A large main gallery rotates through several exhibitions throughout the year, most of which are featured from one to three months at a time. These shows include solo shows by internationally recognized artists, travelling shows from other institutions, and group shows organized around a theme. The rest of the museum space highlights the permanent collections in various ways, including small spaces for short-term print and photography shows, a video gallery, and long-term installations organized both chronologically and thematically. Included on the grounds are outdoor sculptures and a rose garden. An external reflecting pool is surrounded on all sides by the museum.
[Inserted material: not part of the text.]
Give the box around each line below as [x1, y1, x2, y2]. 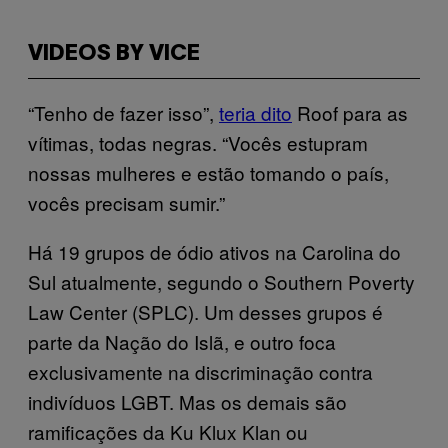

The architecture of the original museum wing was designed in a combination of Art Nouveau and Art Deco styles by Eliel Saarinen in 1945 and completed in 1948.

The second addition, originally intended for large-scale sculpture, was designed in a Modernist style by I.M. Pei in 1966 and completed in 1968. Legend says that Pei designed the south windows, which look out onto the rose garden, to resemble "PEI", but he has denied this.

The third wing was designed by Richard Meier and completed in 1985. This wing was designed to allow as much natural ambient light in as possible.

The Art Center also includes a restaurant and a gift shop. Workshops, film festivals and lectures are conducted on a regular basis through the museums large studio program, with classes available for students of all ages.